New anti-inflammation drug cuts risk of heart disease
The anti-inflammatory drug canakinumab can reduce the risk of repeat heart attacks and other acute coronary events, claims the results of a four-year trial published in The New England Journal of Medicine.
Dr Paul Ridker, lead author of the study, said: “This has far-reaching implications. It tells us that by leveraging an entirely new way to treat patients – targeting inflammation – we may be able to significantly improve outcomes for certain very high-risk populations.”
The trial included 10 000 patients that had previously suffered a myocardial infarction between April 2011 and March 2014. Participants were randomised and given placebo or canakinumab at a dose of either 50mg, 150mg, or 300mg (all administered subcutaneously once every 3 months). Results showed that in the group given 150mg of canakinumab there was a 15% reduction in the risk of a repeat heart attack when compared with the placebo group, and a 17% reduction in the risk of a further acute coronary event. The results were similarly effective between the 150mg and 300mg group, whilst the 50mg group showed no statistically significant difference to participants using placebo.
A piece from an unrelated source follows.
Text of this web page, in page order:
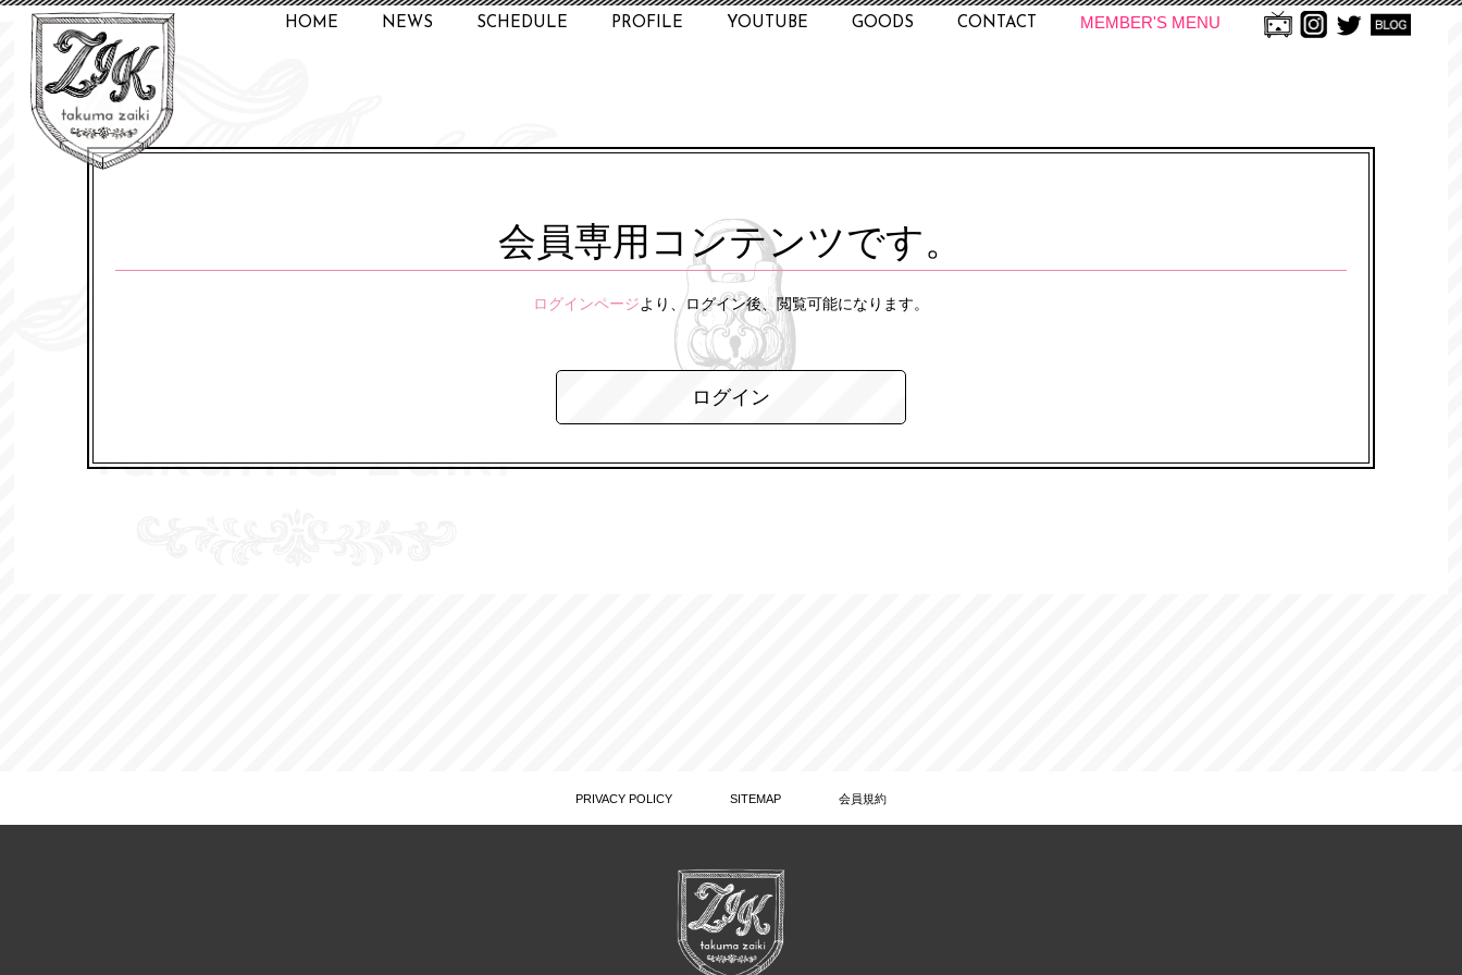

Statins are currently the primary treatment offered to patients after a myocardial infarction to lower their cholesterol. However, around 25% of people will still suffer a repeat heart attack after five years, despite being treated with statins. This recurrence is believed to be sometimes associated with inflammation in the heart’s arteries, which some experts argue can be reduced when combining canakinumab and statin therapy.
Professor Jeremy Pearson, associate medical director at the British Heart Foundation, said: “Statins are given to these people to reduce their risk of another heart attack and this undoubtedly saves lives. But we know that lowering cholesterol alone is not always enough. These exciting and long-awaited trial results finally confirm that ongoing inflammation contributes to risk of heart disease, and [lowering it] could help save lives.”
In an unexpected result, participants in the trail that were given higher doses of canakinumab also had their risk of cancer across all types halved when compared to the placebo group. In lung cancer this difference was particularly pronounced, with patients given canakinumab seeing a 75% reduction in risk. The authors of the study were unable to account for this result, but further trials are planned to investigate the cause behind the reduction in cancer risk.
However, the study also showed that there was a significantly higher incidence of people suffering sepsis or a fatal infection as a side-effect of taking canakinumab, with death from a severe infection in around one in every 1000 people treated with the drug. There are also further questions around the drug’s cost-effectiveness in relation to its efficacy.